Their second night, at a squatters camp cobbled together from sheets—sheets for roofs and sheets for walls—she, Greta, one ex-nun, and one almost-nurse moved four young girls from tent to tent. The six wannabe rapists who moved through the camp looking for the girls were armed with knives and serpettes, the machetes with hooked blades common among farmers. Before the earthquake, half these men, Rachel was assured, had held good jobs. Their leader, Josué Dacelus, had come from the countryside just east of the quake zone. Ninth in line for a small sorghum farm in Croix-des-Bouquets, he soured on the world when it sank in that he would never inherit the farm. Josué Dacelus looked like a movie star and moved like a rock star. He usually wore a green-and-white soccer polo over tan cargo pants with the cuffs rolled up. On his left hip he wore a Desert Eagle .45 automatic, and on his right, he wore a serpette in a battered leather scabbard. He assured everyone that the serpette was for his protection. The .45, he said with a wink, was for theirs. Lot of bad men around, lot of horror, lot of evildoers. He’d bless himself and raise his eyes to the heavens.

Eighty percent of Léogane had been cratered by the quake. Leveled. Law and order was a memory. There were rumors that British and Icelandic search-and-rescue teams had been sighted in the area. Rachel had confirmed earlier in the day that the Canadians had docked a destroyer in the harbor, and Japanese and Argentinian doctors were trickling into what remained of downtown. But so far, no one had reached them.

That morning and afternoon had been spent helping Ronald Revolus, the man who’d been on his way to becoming a nurse before the quake. They’d transported the three mortally wounded members of the camp to a med tent run by Sri Lankan peacekeepers three miles east. It was there she’d spoken to a translator who’d assured her they’d get help to them as soon as they were capable. Hopefully by the following night, two days at the most.

Rachel and Greta returned to the camp and the four girls had arrived. The itchy, hungry men in Josué’s gang noticed them immediately, and their awful intentions spread from the mind of one to the mind of all in the time it took to get the girls water and check them for injury.

Rachel and Greta, who failed as reporters that night by getting involved in a story they should have covered if anyone would have put it on the air, worked with the ex-nun and Ronald Revolus to move the girls all over the camp, rarely staying in one hiding spot for more than an hour.

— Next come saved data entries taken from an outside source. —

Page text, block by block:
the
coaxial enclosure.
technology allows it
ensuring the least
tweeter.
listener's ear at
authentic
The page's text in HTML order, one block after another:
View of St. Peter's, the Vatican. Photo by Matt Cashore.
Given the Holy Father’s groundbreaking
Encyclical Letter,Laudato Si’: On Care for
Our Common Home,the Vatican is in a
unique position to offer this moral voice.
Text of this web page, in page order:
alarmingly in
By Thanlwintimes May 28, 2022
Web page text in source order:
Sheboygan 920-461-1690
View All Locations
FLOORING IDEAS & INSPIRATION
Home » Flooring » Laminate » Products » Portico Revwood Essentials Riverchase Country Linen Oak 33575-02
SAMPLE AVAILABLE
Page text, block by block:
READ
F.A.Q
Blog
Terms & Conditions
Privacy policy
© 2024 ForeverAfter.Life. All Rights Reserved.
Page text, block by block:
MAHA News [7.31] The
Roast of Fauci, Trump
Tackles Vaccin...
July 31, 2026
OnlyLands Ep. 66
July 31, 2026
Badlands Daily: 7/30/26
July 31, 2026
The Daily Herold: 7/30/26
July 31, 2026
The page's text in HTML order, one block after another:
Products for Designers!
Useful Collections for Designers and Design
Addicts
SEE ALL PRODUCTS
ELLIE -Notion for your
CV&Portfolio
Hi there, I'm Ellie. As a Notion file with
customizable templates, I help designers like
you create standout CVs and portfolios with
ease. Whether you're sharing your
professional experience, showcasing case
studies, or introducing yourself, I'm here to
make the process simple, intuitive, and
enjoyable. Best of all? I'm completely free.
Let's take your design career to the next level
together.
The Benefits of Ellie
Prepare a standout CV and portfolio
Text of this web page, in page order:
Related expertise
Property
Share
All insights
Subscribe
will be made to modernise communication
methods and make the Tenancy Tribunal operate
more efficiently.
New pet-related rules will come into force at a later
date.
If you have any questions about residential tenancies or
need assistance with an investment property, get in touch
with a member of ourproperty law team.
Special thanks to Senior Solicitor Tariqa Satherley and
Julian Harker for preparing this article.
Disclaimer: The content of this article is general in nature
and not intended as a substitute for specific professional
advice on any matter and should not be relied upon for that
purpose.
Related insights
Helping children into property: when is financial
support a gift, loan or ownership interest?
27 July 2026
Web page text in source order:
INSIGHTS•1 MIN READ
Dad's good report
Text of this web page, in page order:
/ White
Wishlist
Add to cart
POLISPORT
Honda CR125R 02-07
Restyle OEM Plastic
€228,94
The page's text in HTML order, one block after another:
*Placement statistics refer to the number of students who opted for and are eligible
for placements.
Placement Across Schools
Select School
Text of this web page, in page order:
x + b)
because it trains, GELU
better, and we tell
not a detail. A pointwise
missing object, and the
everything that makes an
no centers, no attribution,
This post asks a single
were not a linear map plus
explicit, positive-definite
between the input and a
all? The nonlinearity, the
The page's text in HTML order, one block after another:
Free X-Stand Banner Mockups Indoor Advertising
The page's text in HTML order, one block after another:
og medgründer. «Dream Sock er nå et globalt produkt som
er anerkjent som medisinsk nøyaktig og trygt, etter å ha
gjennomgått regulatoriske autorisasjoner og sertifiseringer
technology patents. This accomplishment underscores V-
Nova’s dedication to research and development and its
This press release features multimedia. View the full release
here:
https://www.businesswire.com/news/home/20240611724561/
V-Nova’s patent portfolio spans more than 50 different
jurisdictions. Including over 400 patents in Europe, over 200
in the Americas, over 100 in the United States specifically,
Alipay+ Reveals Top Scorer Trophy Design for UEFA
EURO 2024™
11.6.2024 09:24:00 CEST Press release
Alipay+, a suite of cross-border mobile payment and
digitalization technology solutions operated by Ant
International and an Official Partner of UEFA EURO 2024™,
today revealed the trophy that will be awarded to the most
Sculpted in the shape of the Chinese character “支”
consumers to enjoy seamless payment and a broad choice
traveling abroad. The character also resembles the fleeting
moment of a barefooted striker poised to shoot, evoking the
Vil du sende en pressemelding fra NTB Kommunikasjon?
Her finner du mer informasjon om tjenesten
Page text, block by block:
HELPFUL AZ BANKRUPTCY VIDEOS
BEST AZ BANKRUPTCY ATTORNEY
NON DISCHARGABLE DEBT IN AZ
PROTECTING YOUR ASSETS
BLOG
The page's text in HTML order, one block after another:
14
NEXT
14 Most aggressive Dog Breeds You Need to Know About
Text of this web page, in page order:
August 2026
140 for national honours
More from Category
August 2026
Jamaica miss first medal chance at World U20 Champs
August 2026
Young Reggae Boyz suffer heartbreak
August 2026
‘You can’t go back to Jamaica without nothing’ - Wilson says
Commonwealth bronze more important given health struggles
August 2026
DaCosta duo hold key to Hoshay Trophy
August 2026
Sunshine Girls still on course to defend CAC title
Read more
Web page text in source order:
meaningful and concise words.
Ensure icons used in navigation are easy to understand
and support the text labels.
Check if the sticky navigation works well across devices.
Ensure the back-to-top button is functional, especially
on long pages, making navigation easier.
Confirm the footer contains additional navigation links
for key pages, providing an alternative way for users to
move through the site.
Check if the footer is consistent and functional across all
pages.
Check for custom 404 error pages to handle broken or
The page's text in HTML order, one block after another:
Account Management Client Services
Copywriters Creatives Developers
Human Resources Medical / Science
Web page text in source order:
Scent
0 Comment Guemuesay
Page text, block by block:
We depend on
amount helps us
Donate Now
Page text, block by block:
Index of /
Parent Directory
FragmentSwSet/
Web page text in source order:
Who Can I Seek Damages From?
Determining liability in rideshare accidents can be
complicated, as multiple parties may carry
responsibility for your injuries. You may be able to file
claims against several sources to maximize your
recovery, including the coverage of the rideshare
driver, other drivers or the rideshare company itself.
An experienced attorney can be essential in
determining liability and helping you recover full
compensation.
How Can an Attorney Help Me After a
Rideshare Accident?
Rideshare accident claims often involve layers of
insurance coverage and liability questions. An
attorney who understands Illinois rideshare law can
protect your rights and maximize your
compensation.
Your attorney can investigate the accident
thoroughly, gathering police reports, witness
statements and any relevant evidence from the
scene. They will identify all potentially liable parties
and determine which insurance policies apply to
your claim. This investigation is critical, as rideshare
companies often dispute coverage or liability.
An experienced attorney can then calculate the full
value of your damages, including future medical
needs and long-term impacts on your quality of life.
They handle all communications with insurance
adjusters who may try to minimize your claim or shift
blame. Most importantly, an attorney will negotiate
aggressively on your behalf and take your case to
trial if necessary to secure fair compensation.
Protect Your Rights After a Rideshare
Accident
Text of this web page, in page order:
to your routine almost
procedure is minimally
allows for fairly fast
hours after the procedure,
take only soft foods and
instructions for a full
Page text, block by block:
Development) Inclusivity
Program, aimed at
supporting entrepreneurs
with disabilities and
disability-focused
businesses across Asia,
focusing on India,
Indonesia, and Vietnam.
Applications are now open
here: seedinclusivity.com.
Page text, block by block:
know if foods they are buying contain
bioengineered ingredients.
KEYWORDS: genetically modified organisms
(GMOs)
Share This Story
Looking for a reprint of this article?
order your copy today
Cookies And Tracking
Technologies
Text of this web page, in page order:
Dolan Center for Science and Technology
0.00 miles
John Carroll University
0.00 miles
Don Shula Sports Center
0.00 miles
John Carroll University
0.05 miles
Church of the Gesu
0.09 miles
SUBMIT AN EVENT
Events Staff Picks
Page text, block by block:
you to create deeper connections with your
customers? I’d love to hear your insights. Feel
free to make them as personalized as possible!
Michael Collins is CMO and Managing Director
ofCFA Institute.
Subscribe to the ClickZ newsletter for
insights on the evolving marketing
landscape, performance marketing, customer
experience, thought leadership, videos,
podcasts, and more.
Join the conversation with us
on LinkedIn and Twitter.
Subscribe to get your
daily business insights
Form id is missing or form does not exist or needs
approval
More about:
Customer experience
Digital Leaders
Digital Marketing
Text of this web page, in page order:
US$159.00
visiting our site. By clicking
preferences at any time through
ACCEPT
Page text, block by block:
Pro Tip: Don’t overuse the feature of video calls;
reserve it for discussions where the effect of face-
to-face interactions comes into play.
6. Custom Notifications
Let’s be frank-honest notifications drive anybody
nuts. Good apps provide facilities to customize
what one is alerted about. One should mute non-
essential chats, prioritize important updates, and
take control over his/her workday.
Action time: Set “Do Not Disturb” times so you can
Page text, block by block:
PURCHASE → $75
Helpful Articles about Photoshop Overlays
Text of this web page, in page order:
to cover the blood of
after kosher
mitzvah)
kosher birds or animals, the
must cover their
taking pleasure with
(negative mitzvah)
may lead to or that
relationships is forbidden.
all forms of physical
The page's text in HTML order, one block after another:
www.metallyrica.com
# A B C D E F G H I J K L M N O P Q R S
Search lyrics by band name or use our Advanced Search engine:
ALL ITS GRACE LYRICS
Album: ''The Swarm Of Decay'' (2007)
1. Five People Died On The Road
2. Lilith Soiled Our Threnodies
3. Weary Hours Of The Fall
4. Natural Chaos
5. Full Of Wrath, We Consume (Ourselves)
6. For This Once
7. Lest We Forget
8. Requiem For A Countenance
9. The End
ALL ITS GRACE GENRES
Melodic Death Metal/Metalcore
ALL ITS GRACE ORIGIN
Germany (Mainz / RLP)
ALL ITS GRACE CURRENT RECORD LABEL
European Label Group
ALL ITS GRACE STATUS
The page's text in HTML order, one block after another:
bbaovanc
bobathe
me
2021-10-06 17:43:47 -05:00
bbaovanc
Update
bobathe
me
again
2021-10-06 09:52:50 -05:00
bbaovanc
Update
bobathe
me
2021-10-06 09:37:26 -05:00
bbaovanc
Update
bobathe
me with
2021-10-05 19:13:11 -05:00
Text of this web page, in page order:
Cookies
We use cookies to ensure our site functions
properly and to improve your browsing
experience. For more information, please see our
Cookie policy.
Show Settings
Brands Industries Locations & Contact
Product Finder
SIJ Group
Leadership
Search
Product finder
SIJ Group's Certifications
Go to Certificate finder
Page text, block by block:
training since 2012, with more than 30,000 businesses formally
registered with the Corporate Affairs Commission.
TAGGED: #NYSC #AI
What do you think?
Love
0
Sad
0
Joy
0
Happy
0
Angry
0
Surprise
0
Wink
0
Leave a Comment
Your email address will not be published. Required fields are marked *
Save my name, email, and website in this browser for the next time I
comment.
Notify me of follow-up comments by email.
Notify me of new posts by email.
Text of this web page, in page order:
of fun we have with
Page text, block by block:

The light of day wouldn’t stop the men—rape was nothing to be ashamed of in their minds or the minds of most of their peers. Death, so the norm in recent days, was only to be lamented for natives and even then, only if they were close family. They’d continued drinking through the night’s search and into the dawn, and the hope was they’d have to sleep at some point. In the end, two of the four girls were saved when a UN truck trundled into the camp that morning accompanied by a bulldozer to pick up the corpses in the ruined church at the bottom of the hill.

The other two girls, however, were never seen again. They’d arrived in camp just hours before, both freshly orphaned and freshly homeless. Esther wore a faded red T-shirt and jean shorts. The one in the pale yellow dress was Widelene, but everyone called her Widdy. It made sense that Esther was sullen, nearly mute, and rarely met one’s eyes. What made no sense was that Widdy was sunny and had the kind of smile that blew canyons through the chests of its recipients. Rachel knew the girls only for that one night, but she’d spent most of it with Widdy. Widdy and her yellow dress and her boundless heart and her habit of humming songs no one could recognize.

It was remarkable how completely they disappeared. Not just their bodies and the clothes they’d been wearing but their very existence. An hour after sunup, their two companions went mute when asked about them. Within three hours, no one in the camp besides Rachel, Greta, the ex-nun Veronique, and Ronald Revolus claimed to have seen them. By nightfall of the second day, Veronique had changed her story and Ronald was questioning his memory.